Warren Kumari No Objection

Barry Leiba No Objection

Alvaro Retana No Objection

Martin Vigoureux No Objection

Éric Vyncke No Objection

Comment (2020-04-09 for -19)
Thank you for the work put into this document. The document is clear, easy to read and quite useful (perhaps mixing too many PL protocols though).

Please find below nee non-blocking NIT.

I hope that this helps to improve the document,

Nice to read about the outcomes of the NEAT project

Regards,

-éric

==NIT ==

-- Section 2 --
Looking for details in " A Packet is the IP header plus the IP payload." is it worth mentioning the IPv6 extension headers or using "IP headers" (plural form) ?

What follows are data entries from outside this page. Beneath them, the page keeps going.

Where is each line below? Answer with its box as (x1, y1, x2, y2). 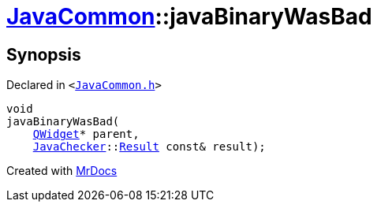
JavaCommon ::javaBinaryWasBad (6, 3, 372, 30)
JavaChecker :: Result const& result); (32, 140, 266, 154)
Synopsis (6, 44, 81, 65)
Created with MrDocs (6, 164, 118, 178)
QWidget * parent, (32, 128, 140, 141)
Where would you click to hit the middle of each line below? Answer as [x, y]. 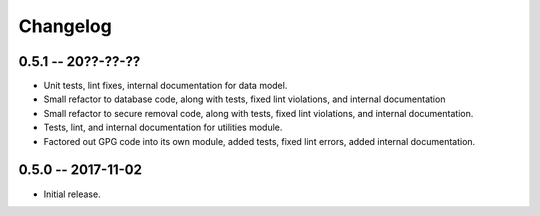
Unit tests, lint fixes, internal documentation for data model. [165, 86]
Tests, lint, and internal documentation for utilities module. [163, 127]
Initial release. [72, 194]
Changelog [65, 26]
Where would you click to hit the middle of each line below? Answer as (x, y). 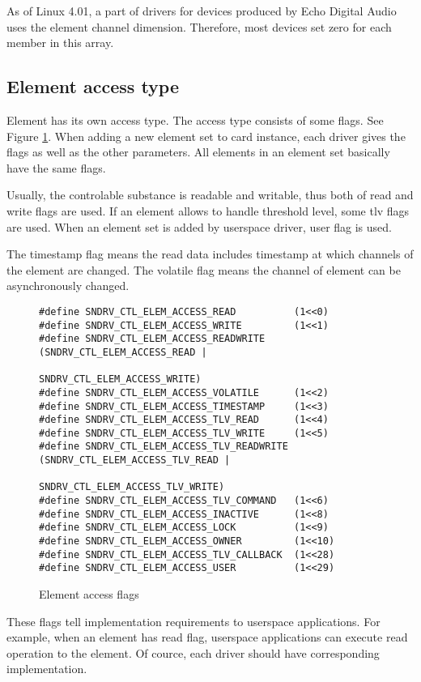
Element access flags (89, 594)
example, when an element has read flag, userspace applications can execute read (207, 637)
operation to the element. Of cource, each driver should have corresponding (193, 652)
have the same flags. (56, 167)
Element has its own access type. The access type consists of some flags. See (195, 119)
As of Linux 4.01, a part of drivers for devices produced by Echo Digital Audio (202, 11)
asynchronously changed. (68, 286)
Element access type (93, 86)
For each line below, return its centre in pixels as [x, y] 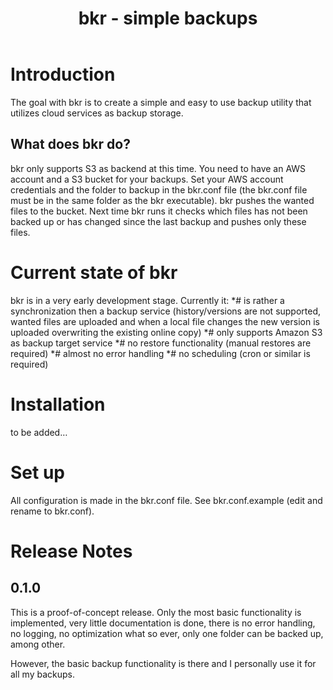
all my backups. [42, 674]
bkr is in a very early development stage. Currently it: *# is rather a [147, 300]
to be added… [39, 432]
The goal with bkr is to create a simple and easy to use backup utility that [161, 102]
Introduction [63, 74]
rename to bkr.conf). [52, 511]
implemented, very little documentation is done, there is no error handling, [163, 623]
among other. [38, 644]
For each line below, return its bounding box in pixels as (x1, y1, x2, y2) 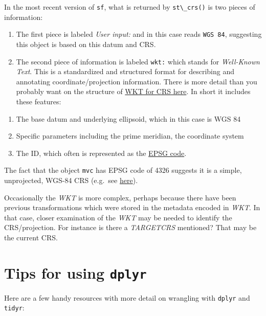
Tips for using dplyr (4, 262, 147, 283)
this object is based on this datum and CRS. (16, 38, 156, 49)
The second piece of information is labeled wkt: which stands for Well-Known (16, 56, 260, 66)
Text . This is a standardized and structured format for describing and (16, 66, 234, 77)
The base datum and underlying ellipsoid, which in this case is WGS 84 (16, 113, 241, 124)
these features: (16, 96, 61, 106)
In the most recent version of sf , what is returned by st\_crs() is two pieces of (4, 2, 255, 12)
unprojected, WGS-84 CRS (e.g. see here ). (4, 174, 138, 185)
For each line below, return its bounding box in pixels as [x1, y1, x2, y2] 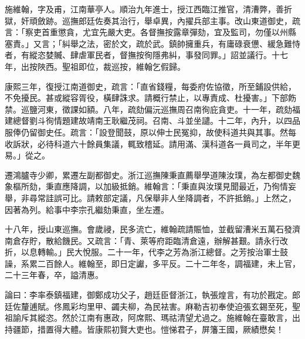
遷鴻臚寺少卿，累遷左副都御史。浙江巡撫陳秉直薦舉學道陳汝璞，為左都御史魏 [5, 168, 300, 181]
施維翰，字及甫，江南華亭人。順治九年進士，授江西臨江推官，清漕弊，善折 [5, 3, 292, 15]
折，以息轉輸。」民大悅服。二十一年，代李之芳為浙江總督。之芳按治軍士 [5, 246, 280, 258]
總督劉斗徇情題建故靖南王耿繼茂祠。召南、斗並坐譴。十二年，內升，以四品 [12, 114, 300, 127]
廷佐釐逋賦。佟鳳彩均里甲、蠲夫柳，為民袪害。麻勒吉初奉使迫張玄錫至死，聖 [5, 300, 300, 312]
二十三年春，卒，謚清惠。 [5, 269, 103, 281]
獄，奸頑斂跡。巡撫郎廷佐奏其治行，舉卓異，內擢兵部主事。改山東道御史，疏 [5, 14, 300, 26]
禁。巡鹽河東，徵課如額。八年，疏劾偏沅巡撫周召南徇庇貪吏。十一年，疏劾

Robert Wilton No Objection

Comment (2020-04-09 for -19)
Firstly I would like to say thank you for writing this document.

I have a general concern, not specifically with this document, but with the overall complexity of the solution.  I.e. the algorithm that is described has to contend with a lot of unreliable information (e.g. are packets dropped because of congestion or some other routing failure, hard to know whether PTB messages can be relied upon etc), there are also several different ways that the probes can be sent etc.

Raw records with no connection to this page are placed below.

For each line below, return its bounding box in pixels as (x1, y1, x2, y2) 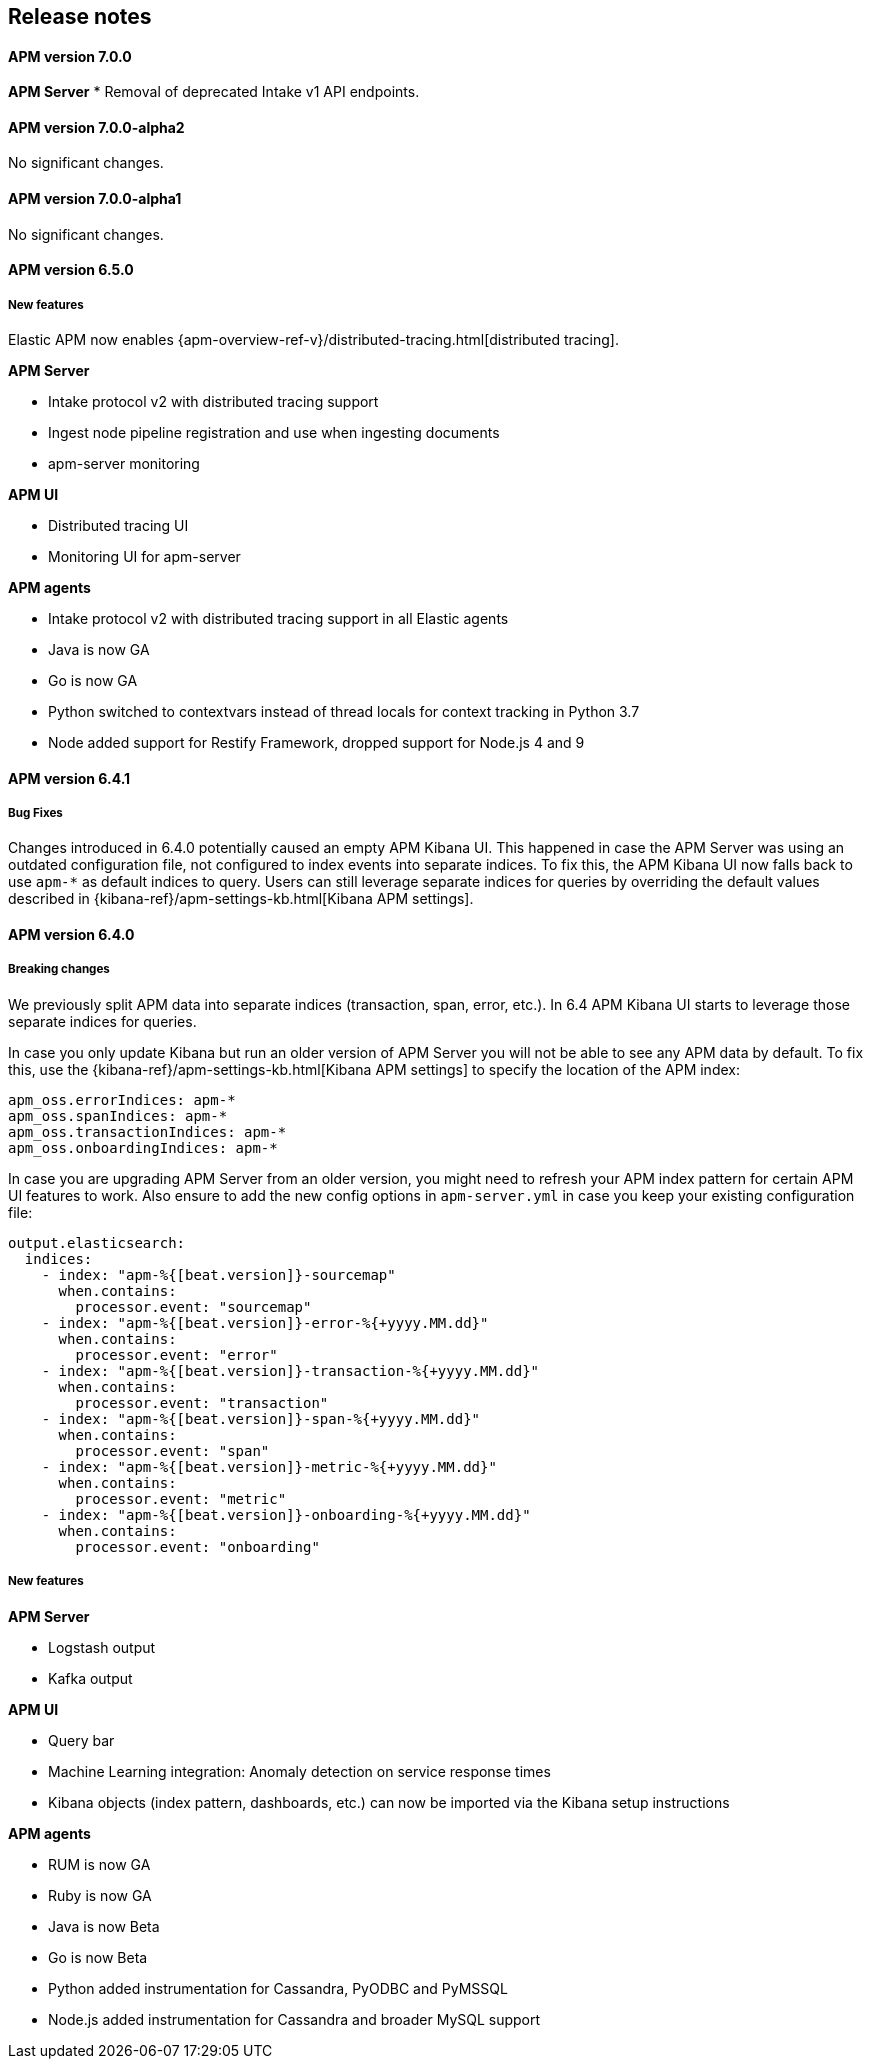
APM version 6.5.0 (8, 261, 134, 279)
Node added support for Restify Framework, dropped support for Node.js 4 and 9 (48, 734, 585, 752)
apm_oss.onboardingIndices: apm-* (8, 1139, 278, 1156)
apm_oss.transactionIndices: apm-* (8, 1123, 287, 1140)
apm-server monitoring (48, 455, 200, 473)
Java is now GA (48, 641, 150, 659)
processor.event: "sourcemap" (75, 1298, 312, 1315)
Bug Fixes (8, 806, 63, 821)

Not the subject of this document, but it feels like life could be significantly simpler if somehow there was a mechanism to getting a set of agree a set of defined minimum PLPMTU that network may support.  E.g. perhaps 1280, 2000, 4000, 8000, 16000 octets.   My assumption here is that the underlying core link MTUs would be higher to cope with header overheads.

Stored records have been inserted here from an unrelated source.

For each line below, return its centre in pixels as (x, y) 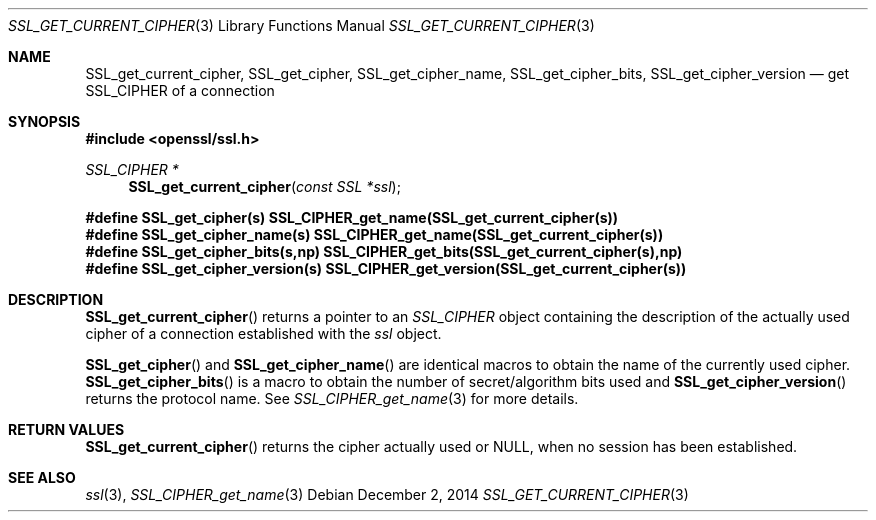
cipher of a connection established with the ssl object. (263, 333)
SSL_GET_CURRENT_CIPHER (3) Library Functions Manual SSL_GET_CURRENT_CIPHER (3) (301, 25)
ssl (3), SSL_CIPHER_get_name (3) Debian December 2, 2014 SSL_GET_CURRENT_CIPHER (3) (387, 494)
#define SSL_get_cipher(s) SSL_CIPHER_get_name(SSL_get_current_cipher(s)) (352, 217)
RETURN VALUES (66, 429)
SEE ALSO (42, 477)
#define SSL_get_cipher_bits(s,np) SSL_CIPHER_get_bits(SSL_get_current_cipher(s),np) (384, 251)
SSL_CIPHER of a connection (180, 90)
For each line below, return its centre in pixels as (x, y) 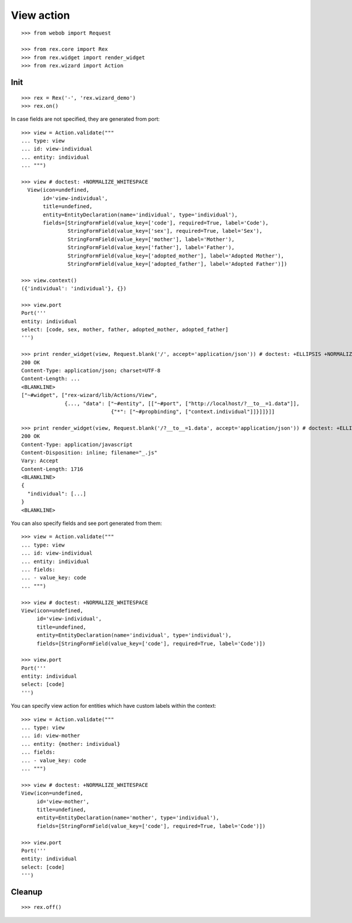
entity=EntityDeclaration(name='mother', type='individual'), (128, 818)
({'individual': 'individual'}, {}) (74, 289)
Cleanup (27, 892)
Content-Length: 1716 (52, 469)
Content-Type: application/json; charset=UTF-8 (91, 371)
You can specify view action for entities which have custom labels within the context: (114, 706)
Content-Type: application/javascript (77, 444)
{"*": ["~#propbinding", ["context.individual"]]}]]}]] (193, 411)
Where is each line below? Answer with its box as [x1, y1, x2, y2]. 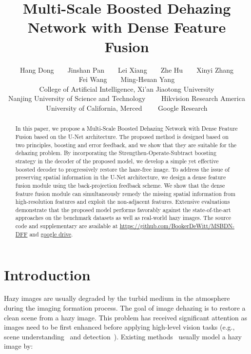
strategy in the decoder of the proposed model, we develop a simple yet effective [15, 157, 219, 165]
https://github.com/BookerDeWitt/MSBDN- [119, 222, 234, 230]
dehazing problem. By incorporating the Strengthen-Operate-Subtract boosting [15, 149, 216, 157]
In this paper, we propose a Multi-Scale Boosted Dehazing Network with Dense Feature [15, 124, 238, 133]
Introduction [4, 265, 91, 285]
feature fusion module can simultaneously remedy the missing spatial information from [15, 189, 235, 197]
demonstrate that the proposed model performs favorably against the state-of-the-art [15, 205, 231, 214]
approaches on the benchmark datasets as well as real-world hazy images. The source [15, 214, 231, 222]

A few comments on specific sections of the document:

1) I would include PTB in the terminology section.

3. Features Required to Provide Datagram PLPMTUD

Most of the the requirements in this section use RFC 2119 language, but a few don't:

   7.   Probing and congestion control: The decision about when to send
        a probe packet does not need to be limited by the congestion
        controller.  When not controlled by the congestion controller,
        the interval between probe packets MUST be at least one RTT.  If
        transmission of probe packets is limited by the congestion
        controller, this could result in transmission of probe packets
        being delayed or suspended during congestion.

Rather than "does not need to be limited", would this be better stated as  "SHOULD NOT be limited" or "MAY not be limited"?


   11.  Probing and flow control: Flow control at the PL concerns the
        end-to-end flow of data using the PL service.  This does not
        apply to DPLPMTU when probe packets use a design that does not
        carry user data to the remote application.
        
The second sentence could be stated something like:

"Flow control MUST NOT apply to DPLPMTU when probe packets use a design that does not carry user data to the remote application"


5.1.2.  Constants

   MIN_PLPMTU:  The MIN_PLPMTU is the smallest allowed probe packet
      size.  For IPv6, this value is 1280 bytes, as specified in
      [RFC8200].  For IPv4, the minimum value is 68 bytes.

Does it really make sense to probe for a path MTU of 68 bytes.  Would it make sense for applications to be able to control the MIN_PLPMTU that they find acceptable?  E.g. if IPv6 has this at 1280 and QUIC has uses 1280, perhaps many applications/implementations would like to use 1280 as a reasonable lower bound rather than 68 bytes?